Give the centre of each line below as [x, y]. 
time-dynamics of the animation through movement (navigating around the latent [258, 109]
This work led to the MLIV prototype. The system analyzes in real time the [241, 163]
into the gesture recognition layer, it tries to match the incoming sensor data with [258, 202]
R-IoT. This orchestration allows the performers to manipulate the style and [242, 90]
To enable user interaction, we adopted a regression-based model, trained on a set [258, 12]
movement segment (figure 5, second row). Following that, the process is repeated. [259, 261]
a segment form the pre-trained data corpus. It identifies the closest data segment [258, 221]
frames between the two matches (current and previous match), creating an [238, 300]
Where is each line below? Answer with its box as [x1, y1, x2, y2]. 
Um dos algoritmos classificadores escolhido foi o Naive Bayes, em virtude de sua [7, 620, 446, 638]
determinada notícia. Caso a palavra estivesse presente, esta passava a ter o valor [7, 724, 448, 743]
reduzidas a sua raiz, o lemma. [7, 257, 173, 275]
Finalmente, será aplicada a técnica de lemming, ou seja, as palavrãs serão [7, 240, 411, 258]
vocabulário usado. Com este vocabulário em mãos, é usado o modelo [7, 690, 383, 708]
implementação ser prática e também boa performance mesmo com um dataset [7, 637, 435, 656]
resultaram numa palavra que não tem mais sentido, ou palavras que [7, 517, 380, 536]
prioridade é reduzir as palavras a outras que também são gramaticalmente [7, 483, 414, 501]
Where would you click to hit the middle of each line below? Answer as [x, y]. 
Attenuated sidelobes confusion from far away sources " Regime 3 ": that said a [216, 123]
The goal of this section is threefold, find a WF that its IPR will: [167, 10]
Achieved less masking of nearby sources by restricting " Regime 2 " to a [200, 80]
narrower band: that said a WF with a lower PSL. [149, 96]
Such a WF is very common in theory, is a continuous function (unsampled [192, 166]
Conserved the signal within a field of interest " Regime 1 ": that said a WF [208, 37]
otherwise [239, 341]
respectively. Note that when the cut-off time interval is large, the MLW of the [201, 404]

...

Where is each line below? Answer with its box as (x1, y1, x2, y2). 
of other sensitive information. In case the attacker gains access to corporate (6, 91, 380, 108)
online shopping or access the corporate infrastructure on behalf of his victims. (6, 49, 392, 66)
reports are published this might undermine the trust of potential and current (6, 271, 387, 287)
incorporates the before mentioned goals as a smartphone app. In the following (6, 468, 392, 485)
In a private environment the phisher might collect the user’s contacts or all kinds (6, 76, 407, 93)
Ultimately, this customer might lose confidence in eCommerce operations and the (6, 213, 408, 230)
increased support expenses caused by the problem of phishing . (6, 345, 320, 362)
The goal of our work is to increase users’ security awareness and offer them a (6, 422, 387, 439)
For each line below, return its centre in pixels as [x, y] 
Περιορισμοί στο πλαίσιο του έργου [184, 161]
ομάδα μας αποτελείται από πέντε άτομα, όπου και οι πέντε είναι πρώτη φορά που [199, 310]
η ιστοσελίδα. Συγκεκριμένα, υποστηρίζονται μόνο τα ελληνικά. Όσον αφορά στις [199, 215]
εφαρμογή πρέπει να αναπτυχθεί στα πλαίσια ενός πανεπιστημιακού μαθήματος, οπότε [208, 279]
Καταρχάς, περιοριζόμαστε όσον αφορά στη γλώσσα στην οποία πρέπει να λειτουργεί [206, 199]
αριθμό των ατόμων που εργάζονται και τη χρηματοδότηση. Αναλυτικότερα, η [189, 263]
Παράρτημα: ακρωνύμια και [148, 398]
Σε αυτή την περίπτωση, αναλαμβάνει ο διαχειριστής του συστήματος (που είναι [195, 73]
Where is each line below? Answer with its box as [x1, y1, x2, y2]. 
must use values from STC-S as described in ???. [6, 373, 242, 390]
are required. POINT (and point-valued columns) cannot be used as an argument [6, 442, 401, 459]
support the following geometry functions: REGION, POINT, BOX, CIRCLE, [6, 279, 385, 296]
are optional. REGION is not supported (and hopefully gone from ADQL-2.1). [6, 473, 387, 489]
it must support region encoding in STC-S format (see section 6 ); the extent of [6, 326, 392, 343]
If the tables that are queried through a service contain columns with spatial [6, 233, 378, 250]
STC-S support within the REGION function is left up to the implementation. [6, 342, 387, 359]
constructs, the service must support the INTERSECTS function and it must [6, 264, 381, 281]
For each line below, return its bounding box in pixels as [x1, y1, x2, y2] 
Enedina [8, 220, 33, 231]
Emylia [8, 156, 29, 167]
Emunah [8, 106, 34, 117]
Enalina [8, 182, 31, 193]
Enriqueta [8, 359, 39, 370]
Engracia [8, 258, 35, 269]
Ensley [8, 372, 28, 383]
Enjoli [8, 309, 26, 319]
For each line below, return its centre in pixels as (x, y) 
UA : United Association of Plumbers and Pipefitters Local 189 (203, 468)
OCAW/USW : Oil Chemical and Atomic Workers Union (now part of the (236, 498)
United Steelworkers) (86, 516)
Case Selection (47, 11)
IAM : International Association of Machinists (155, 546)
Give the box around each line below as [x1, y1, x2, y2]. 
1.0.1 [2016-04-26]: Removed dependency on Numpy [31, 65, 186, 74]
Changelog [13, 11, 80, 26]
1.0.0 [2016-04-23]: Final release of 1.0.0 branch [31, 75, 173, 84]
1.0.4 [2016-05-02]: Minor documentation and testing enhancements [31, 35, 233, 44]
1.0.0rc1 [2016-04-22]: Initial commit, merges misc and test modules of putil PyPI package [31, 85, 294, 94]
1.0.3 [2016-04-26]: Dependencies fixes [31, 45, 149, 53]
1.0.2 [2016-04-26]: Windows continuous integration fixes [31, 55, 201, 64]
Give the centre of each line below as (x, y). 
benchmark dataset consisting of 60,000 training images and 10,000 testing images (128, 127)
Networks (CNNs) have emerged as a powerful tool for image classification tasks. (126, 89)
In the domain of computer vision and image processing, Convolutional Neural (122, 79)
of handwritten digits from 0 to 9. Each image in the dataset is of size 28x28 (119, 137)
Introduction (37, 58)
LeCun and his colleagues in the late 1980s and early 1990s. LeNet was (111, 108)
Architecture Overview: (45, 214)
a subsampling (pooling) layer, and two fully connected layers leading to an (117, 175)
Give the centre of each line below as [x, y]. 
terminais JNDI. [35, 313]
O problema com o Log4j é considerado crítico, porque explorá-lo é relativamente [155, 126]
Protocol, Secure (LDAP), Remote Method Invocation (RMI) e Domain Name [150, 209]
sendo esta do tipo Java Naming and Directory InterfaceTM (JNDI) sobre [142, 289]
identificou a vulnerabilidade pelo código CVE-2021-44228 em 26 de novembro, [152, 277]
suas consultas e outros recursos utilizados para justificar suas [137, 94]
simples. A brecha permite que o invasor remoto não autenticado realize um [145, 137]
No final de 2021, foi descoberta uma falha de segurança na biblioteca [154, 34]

==

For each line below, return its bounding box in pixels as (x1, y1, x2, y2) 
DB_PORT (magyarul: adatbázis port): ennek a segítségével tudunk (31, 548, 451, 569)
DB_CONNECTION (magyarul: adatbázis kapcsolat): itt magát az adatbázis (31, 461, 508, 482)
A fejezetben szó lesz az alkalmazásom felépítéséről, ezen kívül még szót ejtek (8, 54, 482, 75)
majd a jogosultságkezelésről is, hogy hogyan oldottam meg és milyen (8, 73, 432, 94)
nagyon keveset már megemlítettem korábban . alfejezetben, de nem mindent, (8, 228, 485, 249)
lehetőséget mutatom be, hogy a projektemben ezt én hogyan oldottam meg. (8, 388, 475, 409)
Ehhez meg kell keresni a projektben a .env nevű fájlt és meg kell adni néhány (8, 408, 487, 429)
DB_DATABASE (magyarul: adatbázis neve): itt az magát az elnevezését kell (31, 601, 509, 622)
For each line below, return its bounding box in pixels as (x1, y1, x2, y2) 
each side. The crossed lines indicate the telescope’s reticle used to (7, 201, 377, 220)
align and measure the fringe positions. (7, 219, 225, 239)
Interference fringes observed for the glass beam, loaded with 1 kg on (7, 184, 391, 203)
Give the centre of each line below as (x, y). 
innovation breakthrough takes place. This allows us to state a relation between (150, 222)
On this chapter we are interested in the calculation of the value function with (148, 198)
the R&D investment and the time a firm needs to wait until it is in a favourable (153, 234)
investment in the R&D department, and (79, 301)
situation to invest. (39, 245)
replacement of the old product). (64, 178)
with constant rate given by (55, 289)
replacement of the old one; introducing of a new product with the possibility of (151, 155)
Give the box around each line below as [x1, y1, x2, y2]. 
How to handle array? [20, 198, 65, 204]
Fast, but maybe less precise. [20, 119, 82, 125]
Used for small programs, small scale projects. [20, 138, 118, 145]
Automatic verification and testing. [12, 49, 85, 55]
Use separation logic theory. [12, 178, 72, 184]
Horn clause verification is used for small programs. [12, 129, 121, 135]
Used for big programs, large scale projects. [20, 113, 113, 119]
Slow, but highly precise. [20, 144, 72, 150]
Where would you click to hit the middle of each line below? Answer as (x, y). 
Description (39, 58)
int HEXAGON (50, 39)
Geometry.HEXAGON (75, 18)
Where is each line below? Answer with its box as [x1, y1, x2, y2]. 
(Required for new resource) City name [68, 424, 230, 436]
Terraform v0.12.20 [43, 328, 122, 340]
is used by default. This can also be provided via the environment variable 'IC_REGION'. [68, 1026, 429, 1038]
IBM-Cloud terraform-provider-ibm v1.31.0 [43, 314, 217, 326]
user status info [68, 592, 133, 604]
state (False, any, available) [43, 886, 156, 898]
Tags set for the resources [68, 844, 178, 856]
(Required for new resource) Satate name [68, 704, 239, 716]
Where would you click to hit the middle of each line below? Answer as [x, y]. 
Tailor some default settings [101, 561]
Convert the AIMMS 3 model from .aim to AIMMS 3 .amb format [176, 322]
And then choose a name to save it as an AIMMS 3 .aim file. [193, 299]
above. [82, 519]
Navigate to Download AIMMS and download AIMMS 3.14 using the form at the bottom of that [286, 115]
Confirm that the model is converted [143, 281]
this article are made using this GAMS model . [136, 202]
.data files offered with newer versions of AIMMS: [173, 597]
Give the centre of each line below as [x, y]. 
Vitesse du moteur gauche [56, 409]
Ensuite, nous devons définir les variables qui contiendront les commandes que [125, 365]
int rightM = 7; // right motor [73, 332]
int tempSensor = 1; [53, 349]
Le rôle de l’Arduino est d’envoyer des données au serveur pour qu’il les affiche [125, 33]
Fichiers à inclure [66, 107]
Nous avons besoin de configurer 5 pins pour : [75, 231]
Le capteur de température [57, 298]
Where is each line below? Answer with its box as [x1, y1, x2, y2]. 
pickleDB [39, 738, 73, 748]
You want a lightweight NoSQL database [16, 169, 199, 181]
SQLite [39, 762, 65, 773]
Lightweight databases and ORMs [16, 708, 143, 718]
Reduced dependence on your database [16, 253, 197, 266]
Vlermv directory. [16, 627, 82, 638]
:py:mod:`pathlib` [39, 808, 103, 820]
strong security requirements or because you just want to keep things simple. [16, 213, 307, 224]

* [REQUIREMENT] Copy the entries above exactly, but only from the line holding "How to handle array? [20, 198, 65, 204]" through the line holding "is used by default.", both included.

* [TASK RESPONSE]
How to handle array? [20, 198, 65, 204]
Fast, but maybe less precise. [20, 119, 82, 125]
Used for small programs, small scale projects. [20, 138, 118, 145]
Automatic verification and testing. [12, 49, 85, 55]
Use separation logic theory. [12, 178, 72, 184]
Horn clause verification is used for small programs. [12, 129, 121, 135]
Used for big programs, large scale projects. [20, 113, 113, 119]
Slow, but highly precise. [20, 144, 72, 150]
Where would you click to hit the middle of each line below? Answer as (x, y). 
Description (39, 58)
int HEXAGON (50, 39)
Geometry.HEXAGON (75, 18)
Where is each line below? Answer with its box as [x1, y1, x2, y2]. 
(Required for new resource) City name [68, 424, 230, 436]
Terraform v0.12.20 [43, 328, 122, 340]
is used by default. This can also be provided via the environment variable 'IC_REGION'. [68, 1026, 429, 1038]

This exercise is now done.